Brasil e Argentina negociam salvaguarda ao arroz e outros produtos

O governo brasileiro voltará a negociar dentro de duas semanas a criação de um mecanismo de salvaguardas com a adoção de barreiras no comércio entre os dois países, em caso de ameaça à indústria local. A discussão, proposta pelos argentinos, finalmente foi aceita pelos brasileiros. O arroz e o vinho argentino devem estar entre os produtos com salvaguarda .

O Brasil já considera inevitável a adoção de algum mecanismo de salvaguarda e ou barreira para alguns produtos argentinos em contrapartida às medidas do gênero criadas pelo país vizinho. O assunto, antes classificado de inaceitável pela equipe econômica e pelo Itamaraty, finalmente passará a ser discutido. Os dois governos deverão formalizar regras para criação de cotas de importação hoje impostas informalmente em setores como geladeiras e calçados.

Os argentinos receberam do ministro da Fazenda, Antônio Palocci, a garantia de que o governo brasileiro se dispõe a discutir o assunto, antes colocado em segundo plano. O secretário-executivo do Ministério do Desenvolvimento, Márcio Fortes, foi encarregado de comandar as discussões com o governo vizinho. O futuro mecanismo foi criado pelo ministro da Economia da Argentina, Roberto Lavagna: Cláusula de Adaptação Competitiva (CAC).

Ontem, Márcio Fortes teve um encontro com a equipe argentina para discutir os problemas setoriais, de indústrias que se dizem ameaçadas pela concorrência do vizinho. Não confirmou, porém, se já nesse encontro foi apresentada a contraproposta brasileira ao documento entregue a Palocci por Lavagna, com as condições de funcionamento da CAC. A expectativa, entre os técnicos, é realizar uma reunião para discussão da proposta ainda na primeira quinzena de julho.

Há pontos polêmicos, que poderão ainda travar a discussão. Mas os integrantes do governo concordam em um ponto: houve uma inflexão do governo Lula, que antes considerava um retrocesso a existência de qualquer mecanismo formal de contenção de exportações entre os vizinhos – e agora aceita formalizar um sistema que já vinha funcionando informalmente, com produtos como calçados.

Pela proposta argentina, quando houver um súbito aumento de importações proveniente de um dos dois maiores sócios do Mercosul seriam criadas cotas (limites para venda dos importados no mercado afetado). Acima da cota, os produtores poderiam continuar vendendo, mas os produtos excedentes teriam de pagar a Tarifa Externa Comum (TEC), cobrada de mercadorias de terceiros países.

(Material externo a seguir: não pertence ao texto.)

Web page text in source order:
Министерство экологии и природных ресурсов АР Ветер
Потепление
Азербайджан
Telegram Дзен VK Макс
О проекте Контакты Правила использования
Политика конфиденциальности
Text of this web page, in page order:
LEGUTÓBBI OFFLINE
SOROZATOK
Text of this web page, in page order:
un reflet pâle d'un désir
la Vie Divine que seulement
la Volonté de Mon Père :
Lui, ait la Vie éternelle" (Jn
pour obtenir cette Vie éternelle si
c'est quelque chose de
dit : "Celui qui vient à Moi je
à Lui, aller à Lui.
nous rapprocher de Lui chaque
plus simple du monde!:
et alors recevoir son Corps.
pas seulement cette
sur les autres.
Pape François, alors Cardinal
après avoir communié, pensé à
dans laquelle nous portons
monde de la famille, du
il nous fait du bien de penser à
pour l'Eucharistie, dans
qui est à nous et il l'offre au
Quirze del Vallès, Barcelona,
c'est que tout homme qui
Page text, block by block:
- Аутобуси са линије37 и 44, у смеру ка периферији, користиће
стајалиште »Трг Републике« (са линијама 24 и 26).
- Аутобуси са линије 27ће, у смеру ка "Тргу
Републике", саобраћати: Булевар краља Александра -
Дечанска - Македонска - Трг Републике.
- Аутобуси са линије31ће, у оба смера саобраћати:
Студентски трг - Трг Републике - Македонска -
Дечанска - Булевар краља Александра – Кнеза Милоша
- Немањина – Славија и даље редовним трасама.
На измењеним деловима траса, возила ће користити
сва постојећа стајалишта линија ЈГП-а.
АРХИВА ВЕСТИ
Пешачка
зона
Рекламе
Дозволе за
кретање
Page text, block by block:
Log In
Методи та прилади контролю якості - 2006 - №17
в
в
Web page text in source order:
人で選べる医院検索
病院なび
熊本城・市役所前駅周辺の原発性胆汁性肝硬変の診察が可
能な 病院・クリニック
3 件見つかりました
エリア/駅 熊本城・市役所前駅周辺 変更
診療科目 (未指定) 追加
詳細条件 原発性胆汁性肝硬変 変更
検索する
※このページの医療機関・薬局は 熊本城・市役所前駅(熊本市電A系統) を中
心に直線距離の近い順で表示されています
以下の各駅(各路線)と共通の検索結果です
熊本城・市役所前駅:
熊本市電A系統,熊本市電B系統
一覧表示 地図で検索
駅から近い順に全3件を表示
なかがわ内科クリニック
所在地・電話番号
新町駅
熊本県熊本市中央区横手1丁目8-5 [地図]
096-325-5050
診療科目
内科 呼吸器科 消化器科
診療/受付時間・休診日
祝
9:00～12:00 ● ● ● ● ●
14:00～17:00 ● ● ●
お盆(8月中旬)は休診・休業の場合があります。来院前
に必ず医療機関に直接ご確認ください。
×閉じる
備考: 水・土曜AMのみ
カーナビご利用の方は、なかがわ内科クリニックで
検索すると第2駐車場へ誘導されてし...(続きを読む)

A criação da cota seria antecedida por negociações, que poderiam resultar em compromissos voluntários de restrição de exportação. Para a adoção das cotas será necessário comprovar o súbito aumento de importações e a real ameaça de dano à indústria nacional, o que exigirá estatísticas mostrando que os produtos sujeitos à salvaguarda ocupam parcela expressiva do mercado afetado, e que podem deslocar a produção local.

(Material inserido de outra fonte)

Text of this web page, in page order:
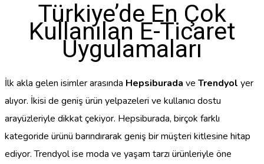
Türkiye’de En Çok
Kullanılan E-Ticaret
Uygulamaları
İlk akla gelen isimler arasında Hepsiburada ve Trendyol yer
alıyor. İkisi de geniş ürün yelpazeleri ve kullanıcı dostu
arayüzleriyle dikkat çekiyor. Hepsiburada, birçok farklı
kategoride ürünü barındırarak geniş bir müşteri kitlesine hitap
ediyor. Trendyol ise moda ve yaşam tarzı ürünleriyle öne
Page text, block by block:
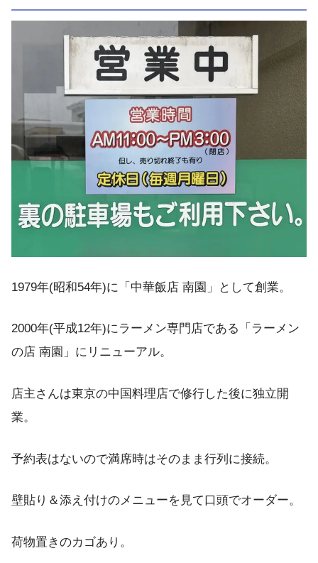
1979年(昭和54年)に「中華飯店 南園」として創業。
2000年(平成12年)にラーメン専門店である「ラーメン
の店 南園」にリニューアル。
店主さんは東京の中国料理店で修行した後に独立開
業。
予約表はないので満席時はそのまま行列に接続。
壁貼り＆添え付けのメニューを見て口頭でオーダー。
荷物置きのカゴあり。
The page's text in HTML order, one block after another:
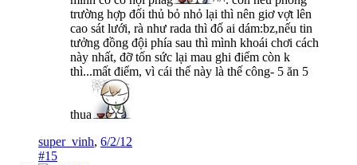
trường hợp đối thủ bỏ nhỏ lại thì nên giơ vợt lên
cao sát lưới, rà như rada thì đố ai dám:bz,nếu tin
tưởng đồng đội phía sau thì mình khoái chơi cách
này nhất, đỡ tốn sức lại mau ghi điểm còn k
thì...mất điểm, vì cái thế này là thế công- 5 ăn 5
thua
super_vinh, 6/2/12
#15
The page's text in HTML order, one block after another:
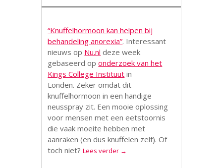
“Knuffelhormoon kan helpen bij
behandeling anorexia”. Interessant
nieuws op Nu.nl deze week
gebaseerd oponderzoek van het
Kings College Instituut in
Londen. Zeker omdat dit
knuffelhormoon in een handige
neusspray zit. Een mooie oplossing
voor mensen met een eetstoornis
die vaak moeite hebben met
aanraken (en dus knuffelen zelf). Of
toch niet?Lees verder →
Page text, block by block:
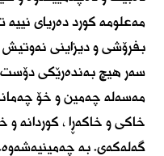
مەعلومە کورد دەریای
بفرۆشی و دیزاینی
سەر هیچ بەندەرێکی
مەسەلە چەمین و خۆ
خاکی و خاکەڕا ، کوردانە
گەلەکەی. بە
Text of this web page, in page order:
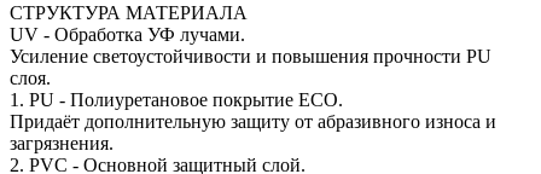
СТРУКТУРА МАТЕРИАЛА
UV - Обработка УФ лучами.
Усиление светоустойчивости и повышения прочности PU
слоя.
1. PU - Полиуретановое покрытие ECO.
Придаёт дополнительную защиту от абразивного износа и
загрязнения.
2. PVC - Основной защитный слой.
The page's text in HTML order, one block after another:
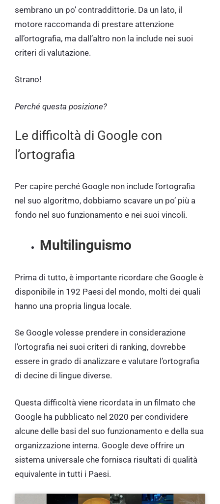
sembrano un po’ contraddittorie. Da un lato, il
motore raccomanda di prestare attenzione
all’ortografia, ma dall’altro non la include nei suoi
criteri di valutazione.
Strano!
Perché questa posizione?
Le difficoltà di Google con
l’ortografia
Per capire perché Google non include l’ortografia
nel suo algoritmo, dobbiamo scavare un po’ più a
fondo nel suo funzionamento e nei suoi vincoli.
Multilinguismo
Prima di tutto, è importante ricordare che Google è
disponibile in 192 Paesi del mondo, molti dei quali
hanno una propria lingua locale.
Se Google volesse prendere in considerazione
l’ortografia nei suoi criteri di ranking, dovrebbe
essere in grado di analizzare e valutare l’ortografia
di decine di lingue diverse.
Questa difficoltà viene ricordata in un filmato che
Google ha pubblicato nel 2020 per condividere
alcune delle basi del suo funzionamento e della sua
organizzazione interna. Google deve offrire un
sistema universale che fornisca risultati di qualità
equivalente in tutti i Paesi.
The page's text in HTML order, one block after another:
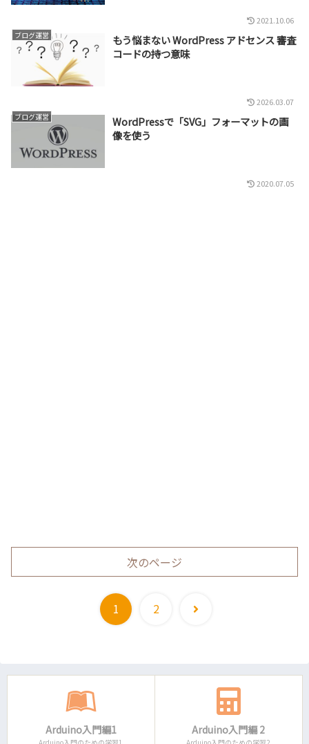
2021.10.06
ブログ運営
もう悩まない WordPress アドセンス 審査
コードの持つ意味
2026.03.07
ブログ運営
WordPressで「SVG」フォーマットの画
像を使う
2020.07.05
次のページ
1 2
次
Arduino入門編1 Arduino入門編 2
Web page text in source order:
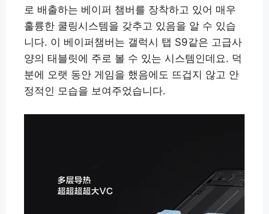
로 배출하는 베이퍼 챔버를 장착하고 있어 매우
훌륭한 쿨링시스템을 갖추고 있음을 알 수 있습
니다. 이 베이퍼챔버는 갤럭시 탭 S9같은 고급사
양의 태블릿에 주로 볼 수 있는 시스템인데요. 덕
분에 오랫 동안 게임을 했음에도 뜨겁지 않고 안
정적인 모습을 보여주었습니다.
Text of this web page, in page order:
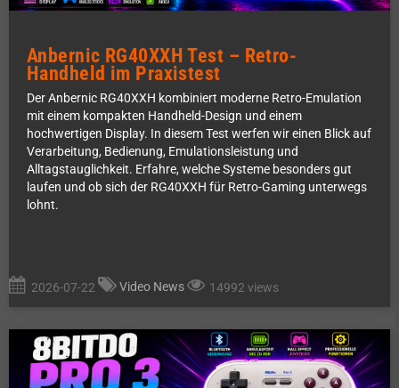
Anbernic RG40XXH Test – Retro-
Handheld im Praxistest
Der Anbernic RG40XXH kombiniert moderne Retro-Emulation
mit einem kompakten Handheld-Design und einem
hochwertigen Display. In diesem Test werfen wir einen Blick auf
Verarbeitung, Bedienung, Emulationsleistung und
Alltagstauglichkeit. Erfahre, welche Systeme besonders gut
laufen und ob sich der RG40XXH für Retro-Gaming unterwegs
lohnt.
2026-07-22 Video News 14992 views
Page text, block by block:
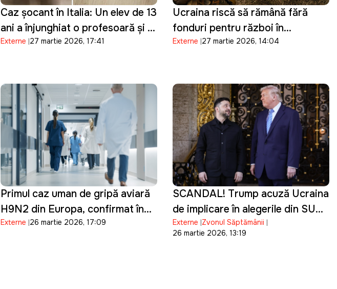
Caz șocant în Italia: Un elev de 13
ani a înjunghiat o profesoară și a
transmis totul live pe Telegram
Externe 27 martie 2026, 17:41
Ucraina riscă să rămână fără
fonduri pentru război în
următoarele două luni
Externe 27 martie 2026, 14:04
Primul caz uman de gripă aviară
H9N2 din Europa, confirmat în
Italia
Externe 26 martie 2026, 17:09
SCANDAL! Trump acuză Ucraina
de implicare în alegerile din SUA
și de finanțarea campaniei lui
Externe Zvonul Săptămânii
26 martie 2026, 13:19
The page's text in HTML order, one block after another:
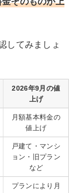
してみましょ
2026年9月の値
上げ
月額基本料金の
値上げ
戸建て・マンシ
ョン・旧プラン
など
プランにより月

O governo brasileiro deixou claro aos argentinos que o mecanismo deverá ser bilateral, o que significa que empresários brasileiros afetados por importações de produtos argentinos – como os produtores de arroz e os vitivinicultores do Rio Grande do Sul – também poderão solicitar as salvaguardas, quando for criada a CAC.

A proposta argentina prevê a necessidade de apresentação de planos de recuperação do setor protegido pela futura salvaguarda, e prazo de duração, de até três anos. A discussão bilateral deve ser estendida, no futuro, ao Mercosul, onde o Paraguai, na última reunião de cúpula do bloco, em junho, já reivindicou mecanismo semelhante.

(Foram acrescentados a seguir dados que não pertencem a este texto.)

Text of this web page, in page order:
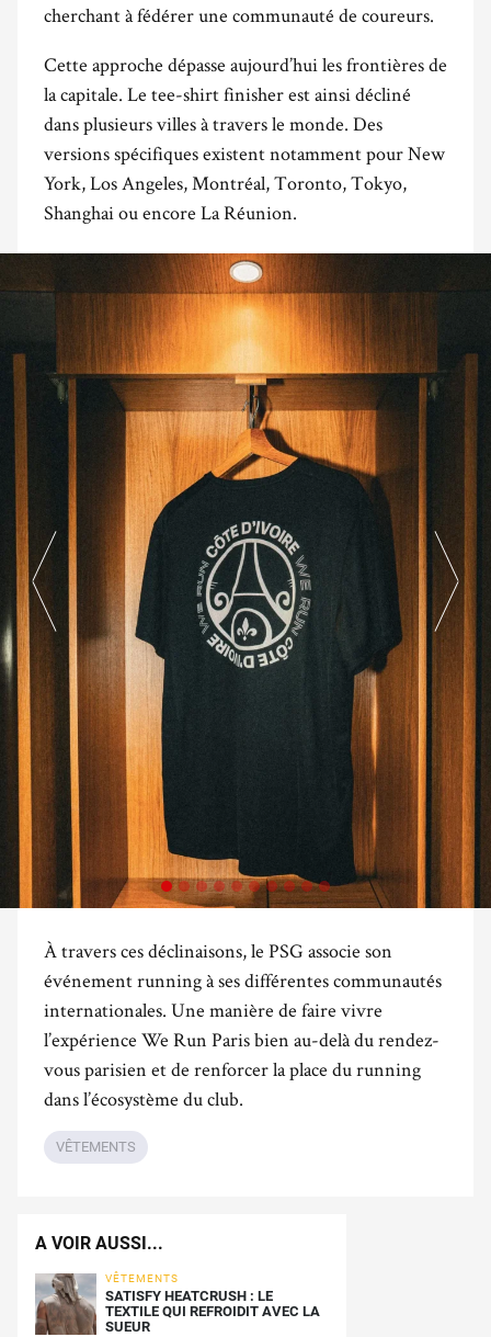
cherchant à fédérer une communauté de coureurs.
Cette approche dépasse aujourd’hui les frontières de
la capitale. Le tee-shirt finisher est ainsi décliné
dans plusieurs villes à travers le monde. Des
versions spécifiques existent notamment pour New
York, Los Angeles, Montréal, Toronto, Tokyo,
Shanghai ou encore La Réunion.
À travers ces déclinaisons, le PSG associe son
événement running à ses différentes communautés
internationales. Une manière de faire vivre
l’expérience We Run Paris bien au-delà du rendez-
vous parisien et de renforcer la place du running
dans l’écosystème du club.
VÊTEMENTS
A VOIR AUSSI...
VÊTEMENTS
SATISFY HEATCRUSH : LE
TEXTILE QUI REFROIDIT AVEC LA
SUEUR
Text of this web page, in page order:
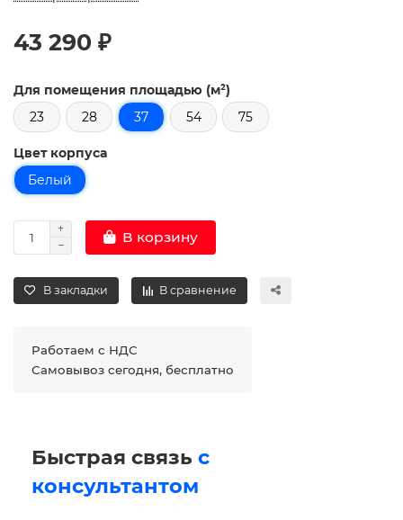
43 290 ₽
Для помещения площадью (м²)
23
28 37 54 75
Цвет корпуса
Белый
В корзину
В закладки В сравнение
Работаем с НДС
Самовывоз сегодня, бесплатно
Быстрая связь с
консультантом
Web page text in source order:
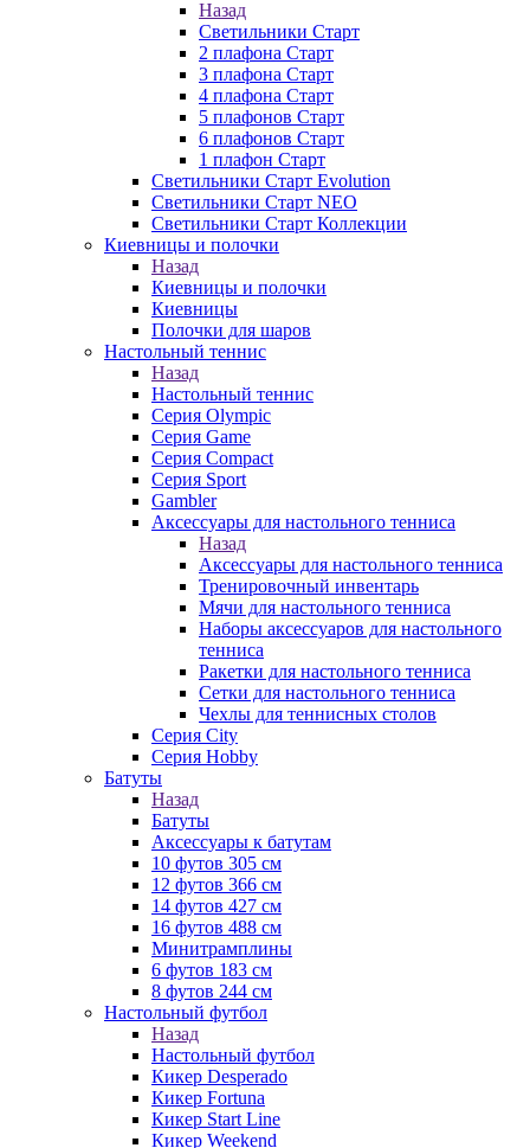
Назад
Светильники Старт
2 плафона Старт
3 плафона Старт
4 плафона Старт
5 плафонов Старт
6 плафонов Старт
1 плафон Старт
Светильники Старт Evolution
Светильники Старт NEO
Светильники Старт Коллекции
Киевницы и полочки
Назад
Киевницы и полочки
Киевницы
Полочки для шаров
Настольный теннис
Назад
Настольный теннис
Серия Olympic
Серия Game
Серия Compact
Серия Sport
Gambler
Аксессуары для настольного тенниса
Назад
Аксессуары для настольного тенниса
Тренировочный инвентарь
Мячи для настольного тенниса
Наборы аксессуаров для настольного
тенниса
Ракетки для настольного тенниса
Сетки для настольного тенниса
Чехлы для теннисных столов
Серия City
Серия Hobby
Батуты
Назад
Батуты
Аксессуары к батутам
10 футов 305 см
12 футов 366 см
14 футов 427 см
16 футов 488 см
Минитрамплины
6 футов 183 см
8 футов 244 см
Настольный футбол
Назад
Настольный футбол
Кикер Desperado
Кикер Fortuna
Кикер Start Line
Кикер Weekend

O que ainda desperta sério atrito entre as equipes da Argentina e do Brasil é a proposta argentina de que a Cláusula de Adaptação Competitiva também seja acionada porfatores macroeconômicos. Pela proposta, seriam criadas cotas também para produtos que fossem prejudicados por uma súbita mudança nas cotações das moedas dos dois países, capaz de dar maior competitividade aos produtos de um dos vizinhos.

A ocorrência de recessão em um dos países, capaz de levar os produtores do país a despejar mercadorias no mercado vizinho, também seria razão suficiente para acionar as salvaguardas. A equipe econômica resiste à medida, que equivaleria a criar uma espécie de “gatilho” na relação comercial dos dois países, mas a idéia não foi totalmente descartada no Brasil.